The Five Most Innovative Heart Technologies to Look Out for in 2018

Heart disease and its associated complications are the leading cause of death in America. Due to its paramount importance within the field of healthcare, research and therapeutic development within this area of care are consistently of high priority among medical professionals, innovators and scientists.

Some of the most novel and cutting-edge innovations in care made great headway last year – here are a few to keep an eye out for in 2018.

1. Pinhole Camera

In 2017, London researchers invented a camera small enough to sit on the tip of a needle. Measuring less than 0.5mm across, it is the first camera in the world to utilize optical fibres, allowing images to be captured from inside the heart.

Who is it for?

There are circumstances in which an individual may meet the criteria for minimally invasive surgery that would potentially facilitate quicker recovery than traditional open heart surgery.

Minimally invasive heart surgical approaches could involve mitral valve repair or replacement, tricuspid valve repair or replacement, aortic valve replacement, coronary artery bypass surgery and others.

How does it work?

First, the camera emits a brief pulse of light. Then, reflections are detected by a sensor in the camera, followed by the capture and creation of images from within the heart. The images produced by this pinhole camera gives doctors an unprecedented view of the heart’s soft tissues.

The ‘pinhole’ camera has been in development for more than four years and researchers are hopeful to initiate the first phase of their clinical trial in 2019.

What are the benefits?

This camera would provide cardiologists with real-time imaging from within the heart, enabling them to differentiate between tissues at an extraordinary depth and assisting them in navigating the high-risk situations that may occur during these procedures.

2. Protected TAVI

TAVI: Transcatheter Aortic Valve Replacement, or TAVI: Transcatheter Aortic Valve Implantation, is a minimally invasive surgical procedure that allows a new valve to be placed in an existing and damaged aortic valve.

As is the case with all heart-related procedures, TAVI comes with its risks – the most common being a heightened risk of stroke. In 2017, a new technology known as cerebral embolic protection, often referred to as Protected TAVI,  was approved for patients who are undergoing TAVI. A cerebral embolic protection device acts as a tiny net. When deployed during the TAVI procedure, it can capture and remove debris before reaching the brain, providing a layer of protection in mitigating the risk of stroke.

Who is it for?

TAVI is a minimally invasive procedure available to patients suffering from aortic stenosis (a calcified and narrowed aortic valve), including some candidates who have already undergone aortic valve replacement surgery.

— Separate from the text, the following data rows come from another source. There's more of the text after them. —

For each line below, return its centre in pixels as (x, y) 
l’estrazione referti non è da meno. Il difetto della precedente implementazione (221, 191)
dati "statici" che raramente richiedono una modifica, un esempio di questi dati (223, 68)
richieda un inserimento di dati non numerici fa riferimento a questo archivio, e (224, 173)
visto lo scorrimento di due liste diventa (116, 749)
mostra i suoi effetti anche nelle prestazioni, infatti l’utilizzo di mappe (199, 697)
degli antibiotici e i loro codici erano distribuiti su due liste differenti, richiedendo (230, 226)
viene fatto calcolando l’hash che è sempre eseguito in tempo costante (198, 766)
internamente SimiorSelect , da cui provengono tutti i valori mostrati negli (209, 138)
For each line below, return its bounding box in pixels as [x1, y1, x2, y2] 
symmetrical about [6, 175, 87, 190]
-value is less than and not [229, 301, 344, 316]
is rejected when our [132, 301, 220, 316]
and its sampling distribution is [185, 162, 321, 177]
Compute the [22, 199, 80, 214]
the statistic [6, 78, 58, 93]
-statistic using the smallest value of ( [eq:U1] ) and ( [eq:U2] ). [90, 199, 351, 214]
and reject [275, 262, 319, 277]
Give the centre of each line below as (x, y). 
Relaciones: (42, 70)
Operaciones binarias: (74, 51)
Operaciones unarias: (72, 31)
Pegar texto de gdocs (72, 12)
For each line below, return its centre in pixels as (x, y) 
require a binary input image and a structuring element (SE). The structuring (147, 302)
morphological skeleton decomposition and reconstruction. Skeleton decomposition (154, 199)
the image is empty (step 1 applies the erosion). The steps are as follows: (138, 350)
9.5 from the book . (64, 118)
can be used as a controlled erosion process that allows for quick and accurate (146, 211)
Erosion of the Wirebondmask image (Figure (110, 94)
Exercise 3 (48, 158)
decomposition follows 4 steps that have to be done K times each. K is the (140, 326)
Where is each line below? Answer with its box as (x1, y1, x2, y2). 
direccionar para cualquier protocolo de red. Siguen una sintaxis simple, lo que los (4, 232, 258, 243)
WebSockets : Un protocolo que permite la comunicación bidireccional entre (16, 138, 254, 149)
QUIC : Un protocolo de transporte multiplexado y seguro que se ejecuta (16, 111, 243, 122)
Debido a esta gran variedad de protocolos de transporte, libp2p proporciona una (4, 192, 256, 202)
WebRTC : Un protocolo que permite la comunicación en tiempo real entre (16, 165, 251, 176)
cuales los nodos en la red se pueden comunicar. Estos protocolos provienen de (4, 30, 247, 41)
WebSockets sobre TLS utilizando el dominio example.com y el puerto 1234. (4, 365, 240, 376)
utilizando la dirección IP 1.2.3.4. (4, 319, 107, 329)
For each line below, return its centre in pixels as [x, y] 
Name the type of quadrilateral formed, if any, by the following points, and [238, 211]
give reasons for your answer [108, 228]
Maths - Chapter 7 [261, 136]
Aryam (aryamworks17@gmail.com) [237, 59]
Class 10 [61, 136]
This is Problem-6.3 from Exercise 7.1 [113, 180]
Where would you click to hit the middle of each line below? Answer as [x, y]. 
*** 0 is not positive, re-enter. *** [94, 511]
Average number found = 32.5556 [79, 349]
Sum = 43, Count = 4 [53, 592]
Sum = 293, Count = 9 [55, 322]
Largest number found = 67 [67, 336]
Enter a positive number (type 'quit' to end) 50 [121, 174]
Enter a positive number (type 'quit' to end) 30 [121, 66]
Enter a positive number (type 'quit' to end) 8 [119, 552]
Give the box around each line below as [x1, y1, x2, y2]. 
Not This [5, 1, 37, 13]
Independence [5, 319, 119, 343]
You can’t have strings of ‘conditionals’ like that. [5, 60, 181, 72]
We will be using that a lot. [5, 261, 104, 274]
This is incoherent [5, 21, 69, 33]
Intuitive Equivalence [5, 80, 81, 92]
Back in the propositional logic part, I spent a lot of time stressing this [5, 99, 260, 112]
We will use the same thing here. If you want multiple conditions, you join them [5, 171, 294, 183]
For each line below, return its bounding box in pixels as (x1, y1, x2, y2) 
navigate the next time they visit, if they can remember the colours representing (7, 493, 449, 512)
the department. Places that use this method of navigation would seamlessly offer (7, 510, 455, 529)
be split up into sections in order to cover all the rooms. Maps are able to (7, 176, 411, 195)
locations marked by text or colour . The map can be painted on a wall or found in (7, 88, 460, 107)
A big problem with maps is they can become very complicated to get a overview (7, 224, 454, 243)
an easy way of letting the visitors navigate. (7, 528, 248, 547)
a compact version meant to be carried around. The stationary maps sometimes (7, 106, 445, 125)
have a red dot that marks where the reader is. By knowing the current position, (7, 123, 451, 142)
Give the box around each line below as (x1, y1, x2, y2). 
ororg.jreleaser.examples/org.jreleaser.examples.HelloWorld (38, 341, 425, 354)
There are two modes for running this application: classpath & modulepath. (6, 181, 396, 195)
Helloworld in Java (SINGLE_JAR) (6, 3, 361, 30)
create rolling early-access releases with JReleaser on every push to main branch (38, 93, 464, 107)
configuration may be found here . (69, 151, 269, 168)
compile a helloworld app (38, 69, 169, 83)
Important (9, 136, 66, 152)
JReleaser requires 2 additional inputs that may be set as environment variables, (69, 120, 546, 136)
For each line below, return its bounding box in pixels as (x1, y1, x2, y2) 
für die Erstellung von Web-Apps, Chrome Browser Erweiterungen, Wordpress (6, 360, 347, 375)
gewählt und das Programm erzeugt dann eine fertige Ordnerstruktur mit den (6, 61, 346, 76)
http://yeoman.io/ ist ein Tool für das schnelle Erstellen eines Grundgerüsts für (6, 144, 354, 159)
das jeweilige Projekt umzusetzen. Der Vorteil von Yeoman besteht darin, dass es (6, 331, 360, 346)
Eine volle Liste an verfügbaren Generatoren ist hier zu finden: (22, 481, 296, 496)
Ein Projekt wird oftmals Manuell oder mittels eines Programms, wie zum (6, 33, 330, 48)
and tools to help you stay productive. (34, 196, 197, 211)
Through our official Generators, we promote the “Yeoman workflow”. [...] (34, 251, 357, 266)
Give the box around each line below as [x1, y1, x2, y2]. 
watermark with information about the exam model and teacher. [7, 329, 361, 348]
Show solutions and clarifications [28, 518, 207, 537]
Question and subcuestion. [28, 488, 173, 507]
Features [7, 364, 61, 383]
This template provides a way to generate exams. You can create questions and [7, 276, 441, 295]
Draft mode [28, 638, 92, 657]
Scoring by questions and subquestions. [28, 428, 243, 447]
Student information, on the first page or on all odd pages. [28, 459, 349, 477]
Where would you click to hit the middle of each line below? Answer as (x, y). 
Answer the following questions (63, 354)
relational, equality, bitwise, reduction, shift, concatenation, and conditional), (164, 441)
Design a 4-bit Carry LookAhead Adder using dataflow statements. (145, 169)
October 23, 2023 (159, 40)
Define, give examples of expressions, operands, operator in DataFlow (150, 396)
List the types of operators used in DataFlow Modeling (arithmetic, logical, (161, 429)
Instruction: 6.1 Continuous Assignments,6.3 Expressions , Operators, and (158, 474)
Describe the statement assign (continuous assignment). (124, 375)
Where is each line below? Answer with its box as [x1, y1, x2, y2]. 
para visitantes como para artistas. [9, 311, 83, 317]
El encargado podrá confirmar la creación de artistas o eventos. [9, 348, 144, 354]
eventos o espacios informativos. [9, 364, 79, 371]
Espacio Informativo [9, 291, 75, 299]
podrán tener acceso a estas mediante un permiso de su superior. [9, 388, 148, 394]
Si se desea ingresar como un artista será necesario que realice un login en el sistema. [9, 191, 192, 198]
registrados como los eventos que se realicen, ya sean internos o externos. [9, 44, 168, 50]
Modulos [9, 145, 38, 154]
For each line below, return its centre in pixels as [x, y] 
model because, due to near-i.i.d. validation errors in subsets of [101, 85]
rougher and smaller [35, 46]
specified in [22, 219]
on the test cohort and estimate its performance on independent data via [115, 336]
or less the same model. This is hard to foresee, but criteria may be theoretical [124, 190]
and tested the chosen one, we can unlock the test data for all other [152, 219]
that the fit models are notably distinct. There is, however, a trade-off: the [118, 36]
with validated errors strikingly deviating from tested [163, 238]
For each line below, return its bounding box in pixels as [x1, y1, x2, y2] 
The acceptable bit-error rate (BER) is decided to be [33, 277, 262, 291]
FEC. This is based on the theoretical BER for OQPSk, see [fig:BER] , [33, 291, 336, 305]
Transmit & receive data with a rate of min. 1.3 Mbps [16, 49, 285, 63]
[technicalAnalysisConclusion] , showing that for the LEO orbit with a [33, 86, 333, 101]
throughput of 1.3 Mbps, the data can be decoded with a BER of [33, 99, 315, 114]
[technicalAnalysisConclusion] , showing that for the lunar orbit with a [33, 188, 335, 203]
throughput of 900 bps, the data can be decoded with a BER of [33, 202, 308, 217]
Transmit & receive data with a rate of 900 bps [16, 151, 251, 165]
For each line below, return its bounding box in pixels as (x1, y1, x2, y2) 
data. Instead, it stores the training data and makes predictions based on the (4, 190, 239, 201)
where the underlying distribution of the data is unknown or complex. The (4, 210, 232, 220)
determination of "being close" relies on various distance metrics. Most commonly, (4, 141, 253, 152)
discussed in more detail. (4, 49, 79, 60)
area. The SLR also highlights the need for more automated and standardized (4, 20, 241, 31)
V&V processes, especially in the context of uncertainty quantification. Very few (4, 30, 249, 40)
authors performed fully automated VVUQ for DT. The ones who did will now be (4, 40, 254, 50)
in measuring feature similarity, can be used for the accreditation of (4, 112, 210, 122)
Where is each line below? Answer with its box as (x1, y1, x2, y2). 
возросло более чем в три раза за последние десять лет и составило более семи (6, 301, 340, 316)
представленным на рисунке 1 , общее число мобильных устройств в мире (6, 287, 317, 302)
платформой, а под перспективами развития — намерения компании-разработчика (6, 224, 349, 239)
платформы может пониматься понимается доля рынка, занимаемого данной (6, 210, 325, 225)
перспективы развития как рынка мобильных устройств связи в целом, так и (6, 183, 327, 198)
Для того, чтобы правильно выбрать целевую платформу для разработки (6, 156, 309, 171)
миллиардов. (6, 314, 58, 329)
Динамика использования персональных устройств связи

For patients diagnosed with aortic stenosis whose Heart Team has recommended TAVI, a cerebral embolic protection device can help reduce the risk of stroke.

How does it work?

A cerebral embolic protection device was designed to filter the blood to prevent particles from reaching your brain by capturing and removing them during a TAVI procedure. A temporary protection device is placed in the bloodstream between the heart and the brain during the TAVI procedure and then removed at the end of the procedure. Watch this short, educational video to learn more about how a cerebral embolic protection device works.

What are the benefits?

If your Heart Team has recommended TAVI, a cerebral embolic protection device can reduce the risk of brain injury such as stroke during the procedure.

Ask you Heart Team if Protected TAVI™ is right for you, and check here for a list of providing hospitals.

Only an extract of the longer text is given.